The guidance is less concerned with the legal fact of authorization than with the mechanics of transition. Markets rarely become safer simply because a deadline arrives. Assets move. Customers move. Compliance teams absorb unfamiliar business at speed. It is during those moments, the note suggests, that illicit money has the greatest opportunity to disappear into legitimate activity.

The Risks Are Different for Firms Leaving and Firms Staying

For unauthorized VASPs, regulators see the immediate danger in the pressure of an orderly exit. Firms racing to cease operations may struggle to maintain the AML/CFT controls expected of them until the very last customer relationship has been closed. Those already known to have weaknesses in their compliance frameworks present a particular concern.

Authorities also warn that abrupt market exits can reduce transparency over customer relationships and crypto-asset flows. As firms wind down, illicit actors could exploit the disruption to conceal transactions, move criminal proceeds quickly or evade sanctions while attention is focused elsewhere.

The recommendation is straightforward. Where national legal frameworks require wind-down plans, firms should execute them in a structured, well-documented manner while maintaining adequate AML/CFT governance, staffing and monitoring until all regulated activity has ceased. Customer due diligence information should remain current throughout the process, and suspicious activity reporting obligations do not diminish simply because a business is closing.

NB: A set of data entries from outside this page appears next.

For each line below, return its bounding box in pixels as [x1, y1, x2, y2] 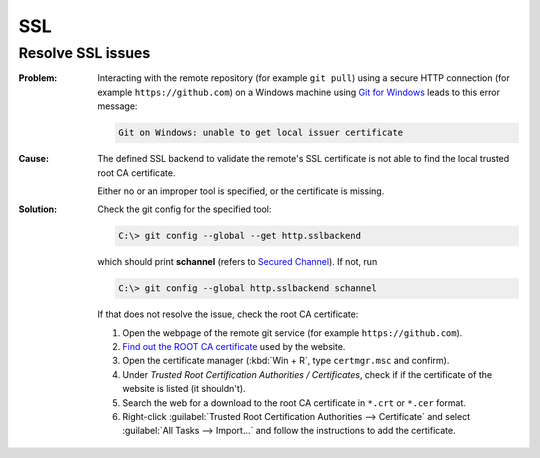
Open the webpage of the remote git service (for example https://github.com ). [122, 326, 463, 339]
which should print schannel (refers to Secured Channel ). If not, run [97, 256, 378, 268]
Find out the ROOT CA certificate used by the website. [122, 341, 346, 353]
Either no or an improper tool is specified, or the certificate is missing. [97, 185, 385, 197]
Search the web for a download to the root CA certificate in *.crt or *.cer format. [122, 396, 467, 409]
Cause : [18, 153, 50, 165]
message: [97, 100, 138, 112]
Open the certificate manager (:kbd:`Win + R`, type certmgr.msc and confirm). [122, 355, 450, 367]

The challenge changes once customers arrive at authorized CASPs. An influx of new accounts may alter a firm's risk profile almost overnight. Higher-risk customers could become concentrated among a smaller number of providers. Transaction monitoring systems built for one level of activity may suddenly be expected to process another.

Authorities urge CASPs to ensure their compliance functions can absorb that growth without sacrificing effectiveness. Transaction monitoring systems should be capable of handling increased volumes of crypto-asset transfers, while onboarding processes should incorporate customer risk information effectively from the outset.

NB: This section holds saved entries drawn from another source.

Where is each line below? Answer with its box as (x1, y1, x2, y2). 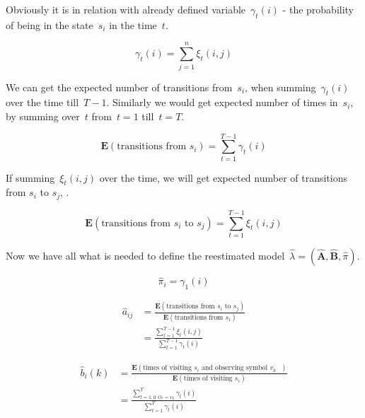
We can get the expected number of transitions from (6, 79, 233, 94)
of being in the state (6, 17, 93, 32)
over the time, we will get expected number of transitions (99, 170, 348, 185)
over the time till (6, 95, 79, 110)
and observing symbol (202, 364, 268, 372)
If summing (6, 170, 55, 185)
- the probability (282, 2, 354, 16)
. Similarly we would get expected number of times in (106, 95, 338, 110)

One recommendation stands out because it pushes against a response that regulators evidently expect some firms may consider. Customers arriving from unauthorized VASPs should not be rejected simply because of where they came from. Instead, CASPs should assess each customer individually under a risk-based approach, applying enhanced due diligence only where higher risks are identified.

A Test for Supervisors as Well

The document devotes equal attention to the public authorities responsible for overseeing the transition. AML/CFT supervisors could lose visibility just as customer relationships are moving between firms. The simultaneous wind-down of unauthorized providers and rapid onboarding by authorized CASPs creates the possibility of supervisory blind spots around customer transfers, shifting money flows and changing institutional risk profiles.

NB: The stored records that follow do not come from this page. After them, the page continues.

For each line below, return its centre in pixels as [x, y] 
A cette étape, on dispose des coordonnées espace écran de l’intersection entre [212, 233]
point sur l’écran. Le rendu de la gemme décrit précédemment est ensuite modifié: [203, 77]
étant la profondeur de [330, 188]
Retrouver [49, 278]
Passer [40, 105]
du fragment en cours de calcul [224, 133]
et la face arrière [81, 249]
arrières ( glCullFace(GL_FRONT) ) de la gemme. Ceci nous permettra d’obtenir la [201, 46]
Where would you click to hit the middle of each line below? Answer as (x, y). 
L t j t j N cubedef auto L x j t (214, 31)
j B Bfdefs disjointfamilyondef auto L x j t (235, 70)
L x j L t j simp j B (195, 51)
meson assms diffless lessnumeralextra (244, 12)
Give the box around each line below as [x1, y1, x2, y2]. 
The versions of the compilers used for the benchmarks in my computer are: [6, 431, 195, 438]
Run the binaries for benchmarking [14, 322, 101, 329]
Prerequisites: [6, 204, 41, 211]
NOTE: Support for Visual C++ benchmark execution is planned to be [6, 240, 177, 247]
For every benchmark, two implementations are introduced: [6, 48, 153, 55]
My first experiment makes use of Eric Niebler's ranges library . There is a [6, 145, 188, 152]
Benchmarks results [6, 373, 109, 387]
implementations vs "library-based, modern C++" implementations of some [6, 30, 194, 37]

Those risks become harder to manage if supervisory practices differ across Member States. Inconsistent approaches to authorization, wind-down oversight or AML/CFT expectations could create opportunities for regulatory arbitrage, allowing illicit actors to exploit differences between jurisdictions.

The guidance encourages supervisors, where national legal frameworks permit, to prioritize oversight of exit planning and customer transfers while coordinating closely with counterparts across borders. Information sharing, the note argues, will be critical to understanding how risks evolve as business consolidates within the authorized market.

Financial Intelligence Units face a similar problem from a different angle. Large-scale customer migrations could produce new money laundering typologies, particularly if illicit funds are routed rapidly through multiple CASPs or jurisdictions to obscure their origin. That activity may also generate a sharp increase in suspicious transaction reports, placing additional demands on FIUs at precisely the point when market activity is being reconfigured.

The note calls for stronger domestic and cross-border cooperation so intelligence linked to exiting VASPs and receiving CASPs can be shared quickly when emerging risks are identified.